The parameters of the convolution kernel in the neural network are generally floating-point matrices. However, it is difficult to use floating-point matrices on the DMD, which limits the imaging speed of CGI. To improve the imaging speed, we binarized the trained convolution floating-point spatial light field matrix. The binarization method is expressed as:

(3)$$\begin{aligned} A^{\prime} = sign(A) = \begin{cases} 1, & A \ge 0\\ -1, & otherwise \end{cases} \end{aligned}$$

where, $A^{\prime }$ represents a binary matrix whose elements are only +1 and -1.

We can observe that the binary matrix $A^{\prime }$ is not equal to $A$. Therefore, when using the binary matrix $A^{\prime }$ as the spatial light field for CGI imaging, the quality of the reconstruction and segmentation results output by the Array-Net is low. To solve this problem, we compensate the binary matrix $A^{\prime }$ to make it as close as possible to the floating-point light field matrix $A$. There is an error value between the binary light field matrix $A^{\prime }$ and the floating-point light field matrix $A$ which can be defined as:

(4)$$A = A^{\prime} + \varepsilon,$$

where, $A$ is the floating-point spatial light field matrix trained by the Array-Net, and $A^{\prime }$ is the binary matrix obtained after the binarization function sign. $\varepsilon$ is the error matrix.
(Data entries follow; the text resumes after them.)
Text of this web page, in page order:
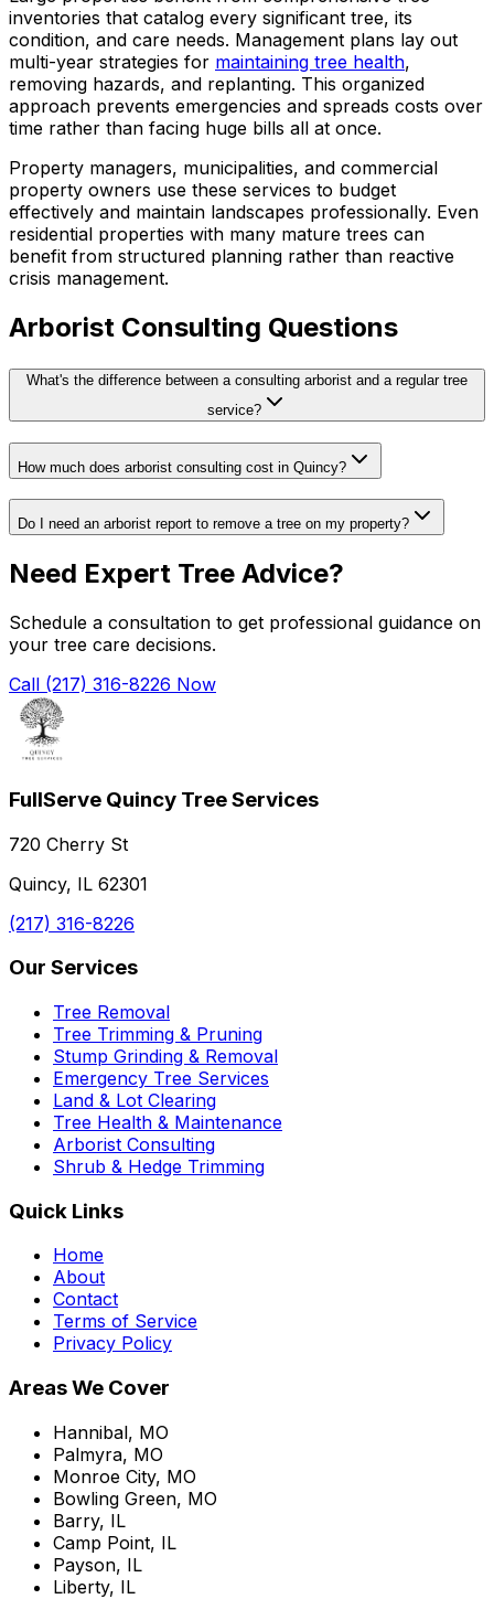
inventories that catalog every significant tree, its
condition, and care needs. Management plans lay out
multi-year strategies for maintaining tree health,
removing hazards, and replanting. This organized
approach prevents emergencies and spreads costs over
time rather than facing huge bills all at once.
Property managers, municipalities, and commercial
property owners use these services to budget
effectively and maintain landscapes professionally. Even
residential properties with many mature trees can
benefit from structured planning rather than reactive
crisis management.
Arborist Consulting Questions
What's the difference between a consulting arborist and a regular tree
service?
How much does arborist consulting cost in Quincy?
Do I need an arborist report to remove a tree on my property?
Need Expert Tree Advice?
Schedule a consultation to get professional guidance on
your tree care decisions.
Call (217) 316-8226 Now
FullServe Quincy Tree Services
720 Cherry St
Quincy, IL 62301
(217) 316-8226
Our Services
Tree Removal
Tree Trimming & Pruning
Stump Grinding & Removal
Emergency Tree Services
Land & Lot Clearing
Tree Health & Maintenance
Arborist Consulting
Shrub & Hedge Trimming
Quick Links
Home
About
Contact
Terms of Service
Privacy Policy
Areas We Cover
Hannibal, MO
Palmyra, MO
Monroe City, MO
Bowling Green, MO
Barry, IL
Camp Point, IL
Payson, IL
Liberty, IL
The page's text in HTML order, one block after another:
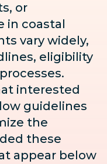
or
in coastal
vary widely,
eligibility
interested
guidelines
the
these
appear below
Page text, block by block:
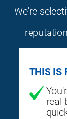
We're
THIS IS
real
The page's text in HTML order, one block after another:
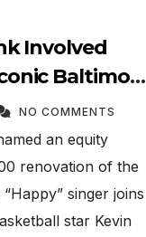
Involved
Baltimore
NO COMMENTS
an equity
renovation of the
singer joins
star Kevin
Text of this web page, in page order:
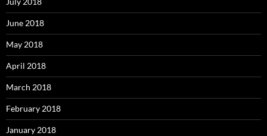
June 2018
May 2018
April 2018
March 2018
February 2018
January 2018
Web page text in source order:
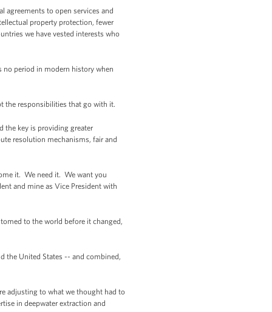
agreements to open services and
property protection, fewer
we have vested interests who
no period in modern history when
the responsibilities that go with it.
the key is providing greater
resolution mechanisms, fair and
it. We need it. We want you
and mine as Vice President with
to the world before it changed,
the United States -- and combined,
adjusting to what we thought had to
in deepwater extraction and
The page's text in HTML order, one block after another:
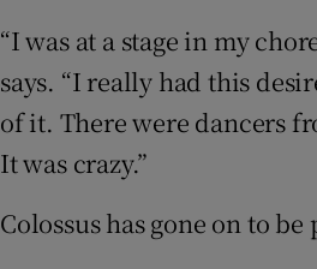
“I was at a stage in my
says. “I really had this
of it. There were dancers
It was crazy.”
Colossus has gone on to
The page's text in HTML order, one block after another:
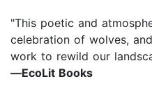
"This poetic and
celebration of wolves,
work to rewild our
―EcoLit Books
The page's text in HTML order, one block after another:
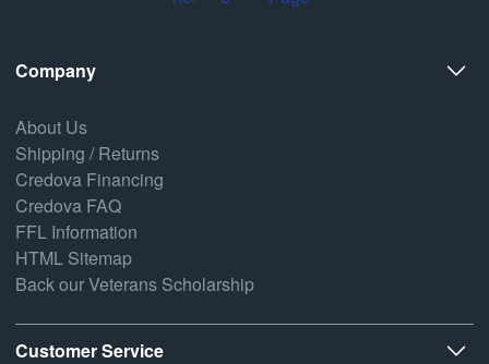
Company
About Us
Shipping / Returns
Credova Financing
Credova FAQ
FFL Information
HTML Sitemap
Back our Veterans Scholarship
Customer Service
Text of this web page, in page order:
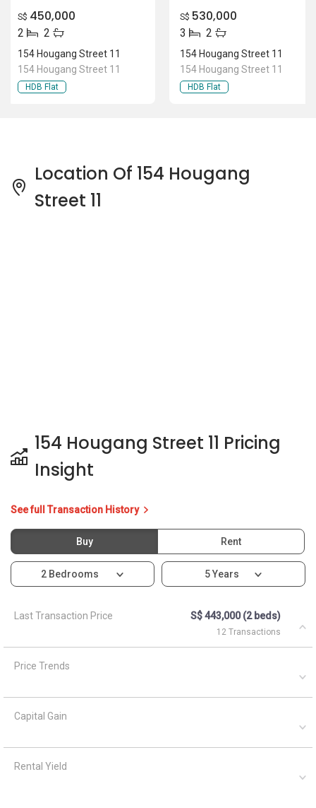
S$ 450,000
2 2
154 Hougang Street 11
154 Hougang Street 11
HDB Flat
S$ 530,000
3 2
154 Hougang Street 11
154 Hougang Street 11
HDB Flat
Location Of 154 Hougang
Street 11
154 Hougang Street 11 Pricing
Insight
See full Transaction History
Buy Rent
2 Bedrooms 5 Years
Last Transaction Price S$ 443,000 (2 beds)
12 Transactions
Price Trends
Capital Gain
Rental Yield
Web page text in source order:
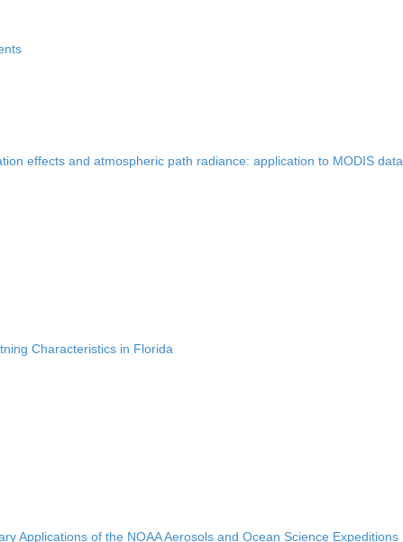
effects and atmospheric path radiance: application to MODIS data
Characteristics in Florida
Applications of the NOAA Aerosols and Ocean Science Expeditions
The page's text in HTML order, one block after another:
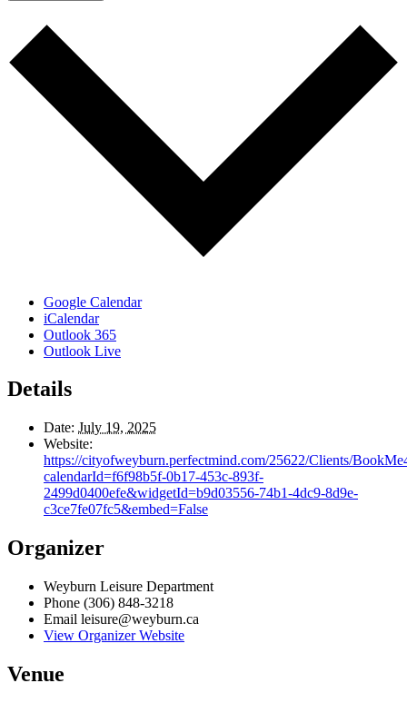
Google Calendar
iCalendar
Outlook 365
Outlook Live
Details
Date: July 19, 2025
Website:
https://cityofweyburn.perfectmind.com/25622/Clients/
calendarId=f6f98b5f-0b17-453c-893f-
2499d0400efe&widgetId=b9d03556-74b1-4dc9-8d9e-
c3ce7fe07fc5&embed=False
Organizer
Weyburn Leisure Department
Phone (306) 848-3218
Email leisure@weyburn.ca
View Organizer Website
Venue
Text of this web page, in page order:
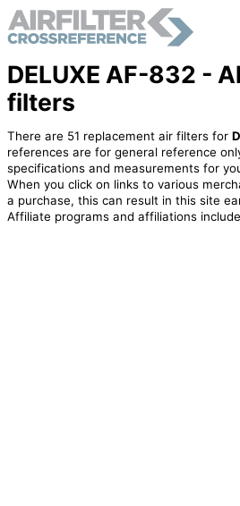
DELUXE AF-832 -
filters
There are 51 replacement air filters for
references are for general reference
specifications and measurements for
When you click on links to various
a purchase, this can result in this site
Affiliate programs and affiliations

Thus, equation (1) can be rewritten as:

(5)$$ \begin{aligned} O_n(x, y) & =\left\langle B_n^m A_n^m(x, y)\right\rangle-\left\langle B_n^m\right\rangle\left\langle A_n^m(x, y)\right\rangle \\ & =\left\langle B_n^m\left(A_n^m(x, y)^{\prime}+\varepsilon_n^m(x, y)\right)\rangle-\left\langle B_n^m\right\rangle\left\langle A_n^m(x, y)^{\prime}+\varepsilon_n^m(x, y)\right\rangle\right. \\ & =\left\langle B_n^m A_n^m(x, y)^{\prime}\right\rangle-\left\langle B_n^m\right\rangle\left\langle A_n^m(x, y)^{\prime}\right\rangle+\left\langle B_n^m \varepsilon_n^m(x, y)\right\rangle-\left\langle B_n^m\right\rangle\left\langle\varepsilon_n^m(x, y)\right\rangle \\ & =O_n(x, y)^{\prime}+O_n(x, y)_{error} \end{aligned} $$

Where, $O_{n}(x,y)$ is the $n$th reconstructed sub-image of the CGI with floating point spatial light field $A$. $O_{n}(x,y)^{\prime }$ represents the CGI reconstructed image based on the binary spatial light field $A^{\prime }$. $O_{n}(x,y)_{error}$ is the error image between the $O_{n}(x,y)$ and $O_{n}(x,y)^{\prime }$.
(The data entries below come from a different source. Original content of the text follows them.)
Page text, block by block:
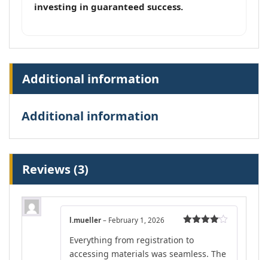
investing in guaranteed success.
Additional information
Additional information
Reviews (3)
out of 5
l.mueller – February 1, 2026
Everything from registration to
accessing materials was seamless. The
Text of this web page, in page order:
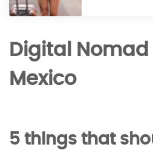
Digital Nomad
Mexico
5 things that
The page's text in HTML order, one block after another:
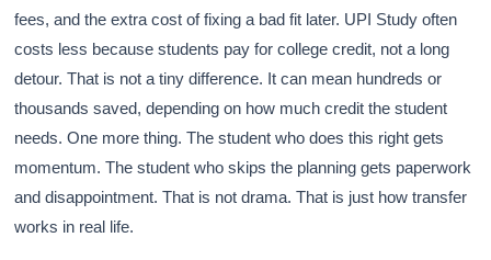
fees, and the extra cost of fixing a bad fit later. UPI Study often
costs less because students pay for college credit, not a long
detour. That is not a tiny difference. It can mean hundreds or
thousands saved, depending on how much credit the student
needs. One more thing. The student who does this right gets
momentum. The student who skips the planning gets paperwork
and disappointment. That is not drama. That is just how transfer
works in real life.
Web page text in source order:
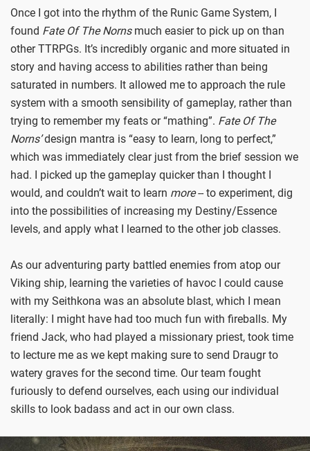
Once I got into the rhythm of the Runic Game System, I
found Fate Of The Nornsmuch easier to pick up on than
other TTRPGs. It’s incredibly organic and more situated in
story and having access to abilities rather than being
saturated in numbers. It allowed me to approach the rule
system with a smooth sensibility of gameplay, rather than
trying to remember my feats or “mathing”. Fate Of The
Norns’design mantra is “easy to learn, long to perfect,”
which was immediately clear just from the brief session we
had. I picked up the gameplay quicker than I thought I
would, and couldn’t wait to learn more-- to experiment, dig
into the possibilities of increasing my Destiny/Essence
levels, and apply what I learned to the other job classes.
As our adventuring party battled enemies from atop our
Viking ship, learning the varieties of havoc I could cause
with my Seithkona was an absolute blast, which I mean
literally: I might have had too much fun with fireballs. My
friend Jack, who had played a missionary priest, took time
to lecture me as we kept making sure to send Draugr to
watery graves for the second time. Our team fought
furiously to defend ourselves, each using our individual
skills to look badass and act in our own class.
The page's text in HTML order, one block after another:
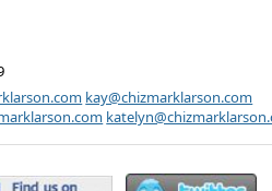
kay@chizmarklarson.com
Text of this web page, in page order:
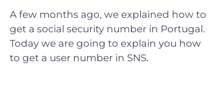
A few months ago, we explained how to
get a social security number in Portugal.
Today we are going to explain you how
to get a user number in SNS.
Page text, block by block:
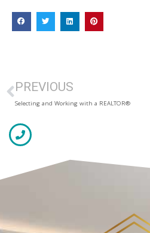
PREVIOUS
Selecting and Working with a REALTOR®
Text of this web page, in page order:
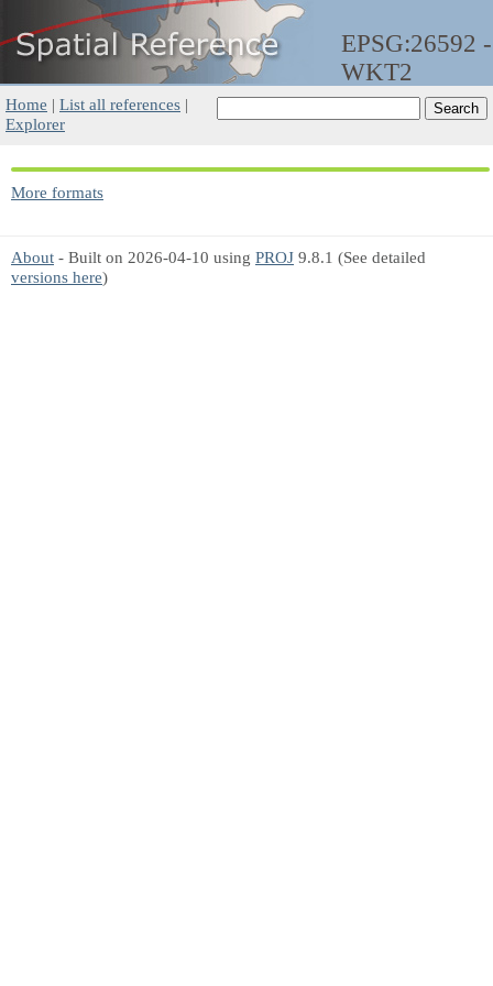
EPSG:26592 -
WKT2
Home | List all references |
Explorer
More formats
About - Built on 2026-04-10 using PROJ 9.8.1 (See detailed
versions here)

It can be found from the equation (5) that there is a large error in the reconstructed image obtained by using the binary matrix $A^{\prime }$ for CGI, which will reduce the output image quality of the Array-Net. In order to improve the output image quality of the network, we use a compensation module to compensate the reconstructed image $O_{n}(x,y)^{\prime }$, and fine-tune the network for training. That is, only the compensation module is trained, and other weight parameters of the network are fixed. The compensation module is shown in Fig. 2. The compensation module is mainly composed of $1\times 1$ convolution layers, batch normalization layers, activation functions and residual blocks.
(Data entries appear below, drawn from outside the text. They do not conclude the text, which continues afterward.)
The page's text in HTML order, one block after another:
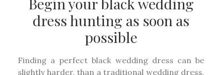
dress hunting as soon as
possible
Finding a perfect black wedding dress can be
slightly harder, than a traditional wedding dress.
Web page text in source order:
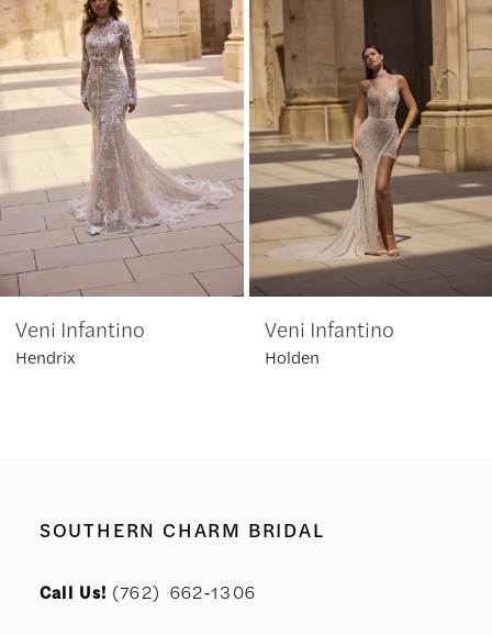
2
3
7
10
11
Veni Infantino
Hendrix
Veni Infantino
Holden
SOUTHERN CHARM BRIDAL
Call Us! (762) 662‑1306
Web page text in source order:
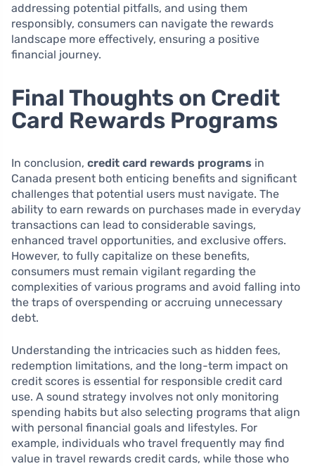
addressing potential pitfalls, and using them
responsibly, consumers can navigate the rewards
landscape more effectively, ensuring a positive
financial journey.
Final Thoughts on Credit
Card Rewards Programs
In conclusion, credit card rewards programs in
Canada present both enticing benefits and significant
challenges that potential users must navigate. The
ability to earn rewards on purchases made in everyday
transactions can lead to considerable savings,
enhanced travel opportunities, and exclusive offers.
However, to fully capitalize on these benefits,
consumers must remain vigilant regarding the
complexities of various programs and avoid falling into
the traps of overspending or accruing unnecessary
debt.
Understanding the intricacies such as hidden fees,
redemption limitations, and the long-term impact on
credit scores is essential for responsible credit card
use. A sound strategy involves not only monitoring
spending habits but also selecting programs that align
with personal financial goals and lifestyles. For
example, individuals who travel frequently may find
value in travel rewards credit cards, while those who
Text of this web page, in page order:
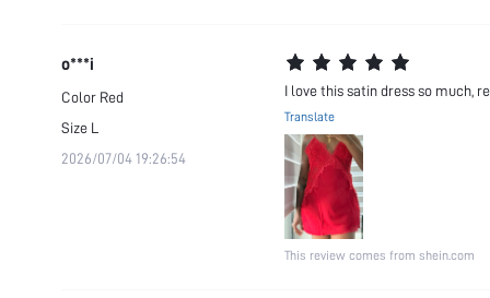
o***i
Color Red
Size L
2026/07/04 19:26:54
I love this satin dress so much,
Translate
This review comes from shein.com
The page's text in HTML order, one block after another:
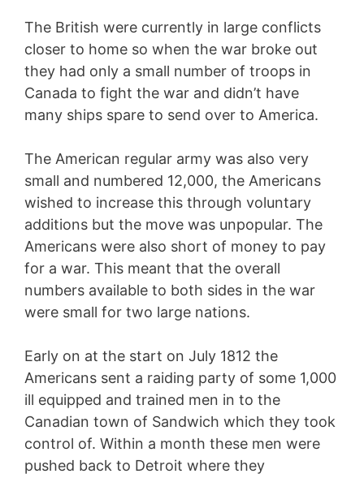
The British were currently in large conflicts
closer to home so when the war broke out
they had only a small number of troops in
Canada to fight the war and didn’t have
many ships spare to send over to America.
The American regular army was also very
small and numbered 12,000, the Americans
wished to increase this through voluntary
additions but the move was unpopular. The
Americans were also short of money to pay
for a war. This meant that the overall
numbers available to both sides in the war
were small for two large nations.
Early on at the start on July 1812 the
Americans sent a raiding party of some 1,000
ill equipped and trained men in to the
Canadian town of Sandwich which they took
control of. Within a month these men were
pushed back to Detroit where they
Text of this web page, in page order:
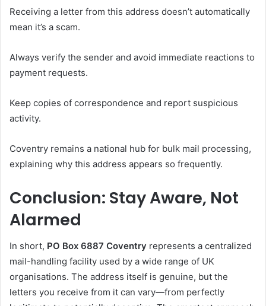
Receiving a letter from this address doesn’t automatically
mean it’s a scam.
Always verify the sender and avoid immediate reactions to
payment requests.
Keep copies of correspondence and report suspicious
activity.
Coventry remains a national hub for bulk mail processing,
explaining why this address appears so frequently.
Conclusion: Stay Aware, Not
Alarmed
In short, PO Box 6887 Coventry represents a centralized
mail-handling facility used by a wide range of UK
organisations. The address itself is genuine, but the
letters you receive from it can vary—from perfectly

2.4 Performance evaluation

To objectively confirm the effectiveness of our method, we use the peak signal-to-noise ratio (PSNR) [50] and the Dice coefficient (DICE) [51] to evaluate the quality of the output results. The PSNR is used to measure the quality of the target image and the reconstructed image.

(6)$$PSNR = 10 \times log_{10}\left[\frac{maxVal^{2}}{MSE}\right],$$

where, $maxVal^{2}$ is the maximum possible pixel value of the image. The $MSE$ is expressed as:

(7)$$MSE=\frac{1}{r\times c}\sum_{x=1}^r\sum_{y=1}^c\left[T(x,y)-O(x,y)\right]^{2},$$

where, $T(x,y)$ represents the target image ($r \times c$ pixels), and $O(x,y)$ denotes the reconstructed image.

The DICE is a commonly used evaluation criterion in segmentation tasks. It is a set similarity measure, which is usually used to calculate the similarity between two samples, and the value ranges from 0 to 1. The range of DICE value is from 0 to 1, the closer the value is to 1, the better the segmentation result. And the DICE is defined as:

(8)$$DICE = \frac{2\left| S_{T}\cap S_{P} \right|}{S_{T}+S_{P}},$$

where, $S_{T}$ is the ground truth area, and $S_{P}$ is the prediction area.

3. Results

3.1 Numerical simulation results

In order to demonstrate that our method can perform multi-task CGI detection at low sampling times and realize parallel image reconstruction and segmentation, numerical simulations of CGI with different pixel detectors are conducted.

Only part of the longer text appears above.